At the prospect of an emergency injunction pending review preventing the state’s gun ban from being enforced, Gov. J.B. Pritzker was confident, yet concerned.

“I think in the long run that we will win in the [U.S.] Supreme Court but are we concerned, always a little bit, because you never know what the outcome will be,” Pritzker said Monday.

In Wednesday’s filing arguing a motion for an emergency injunction pending review be denied, the state said that among other things the plaintiffs have not shown circumstances warranting such action.

“Indeed, their conduct suggests otherwise: applicants waited nearly three weeks after the Seventh Circuit issued its decision to seek an injunction from that court,” the state said. “The balance of equities and public interest also favor denying the application.”

Separately, the challenge against Illinois’ gun ban that also raises conflict of interest concerns around the Illinois Supreme Court has advanced at the U.S. Supreme Court. Wednesday, Justice Amy Coney Barrett distributed Caulkins’ case to the full U.S. Supreme Court for possible consideration at their conference Jan. 5.

That case stems from state Rep. Dan Caulkins, R-Decatur, who challenged the gun ban in state court. After getting final judgement in Macon County, the state appealed to the Illinois Supreme Court. Caulkins motioned for two Illinois Supreme Court justices to recuse themselves after their political campaigns received a million dollars from Gov. J.B. Pritzker and sizable contributions from House Speaker Emanuel “Chris” Welch, D-Hillside, and a fund connected to Senate President Don Harmon, D-Oak Park. All three are key defendants in the case and leaders of two of the three branches of government, the executive and the legislative.

Earlier this year, Pritzker downplayed the appearance of a conflict with the judicial branch because of his contributions.

“These are independent judges and they didn’t go around and campaign on things that they thought would win my support for them,” Pritzker said in March.

On Friday, Pritzker waived responding to the Caulkins challenge now in front of the U.S. Supreme Court.

On Monday, Caulkins’ attorney Jerry Stocks filed more evidence elevating conflict concerns.

In their supplemental filing, Stocks argued “the combined expenditures originating with or controlled by Defendants or their counsel to benefit Justices [Elizabeth] Rochford and [Mary] O’Brien was 10 Million Dollars, totaling 55% to 60% of all expenditures to support their campaigns.”

But, Stocks also argued it goes beyond just the campaign funds.

“Here, it is not just the money that animates the extreme circumstances de-legitimizing the Illinois Supreme Court Opinion below. As explained in the original Petition, Justice Rochford’s and Justice O’Brien’s shared commitment to the outcome, including the process by which the outcome would be achieved, is incompatible with due process,” the filing said. “And the identity of the contributing Defendants as leaders of the separate branches of government strips the Illinois Supreme Court of any appearance that it stands as an independent, co-equal branch of government. The newly discovered material, alone and in combination with all grounds, begs review.”

Stocks said this is a “classic Illinois story.”

“Outrageous, stinks to high heaven and another chapter of blatant disregard for the rule of law and the rights of citizens in this state,” Stocks told The Center Square.

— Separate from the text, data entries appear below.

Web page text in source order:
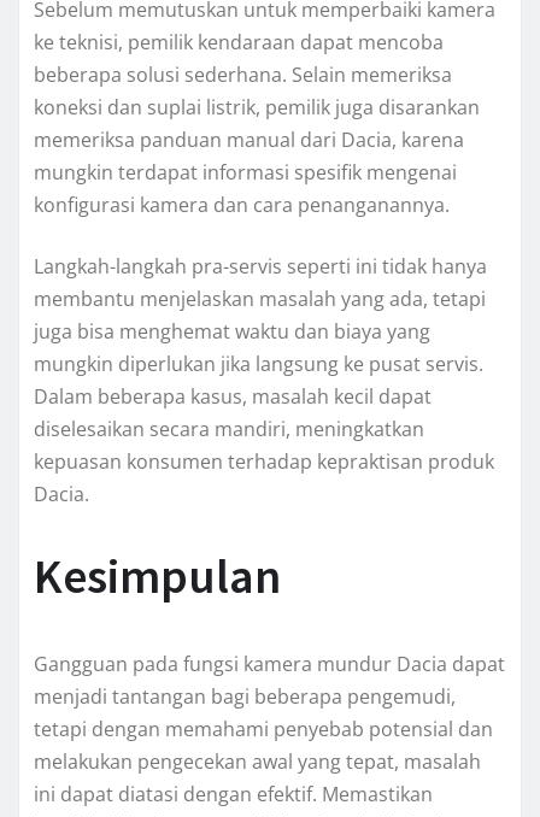
Sebelum memutuskan untuk memperbaiki kamera
ke teknisi, pemilik kendaraan dapat mencoba
beberapa solusi sederhana. Selain memeriksa
koneksi dan suplai listrik, pemilik juga disarankan
memeriksa panduan manual dari Dacia, karena
mungkin terdapat informasi spesifik mengenai
konfigurasi kamera dan cara penanganannya.
Langkah-langkah pra-servis seperti ini tidak hanya
membantu menjelaskan masalah yang ada, tetapi
juga bisa menghemat waktu dan biaya yang
mungkin diperlukan jika langsung ke pusat servis.
Dalam beberapa kasus, masalah kecil dapat
diselesaikan secara mandiri, meningkatkan
kepuasan konsumen terhadap kepraktisan produk
Dacia.
Kesimpulan
Gangguan pada fungsi kamera mundur Dacia dapat
menjadi tantangan bagi beberapa pengemudi,
tetapi dengan memahami penyebab potensial dan
melakukan pengecekan awal yang tepat, masalah
ini dapat diatasi dengan efektif. Memastikan

In other action around the state’s gun ban, the Illinois Joint Committee on Administrative Rules is set to meet Dec. 12 to review the Illinois State Police’s emergency rules second notice. On the same day, the Southern District of Illinois will hear oral arguments on a motion from Federal Firearms Licensees of Illinois and other plaintiffs to suspend the Jan. 1 deadline for the gun registry while the case continues through the courts.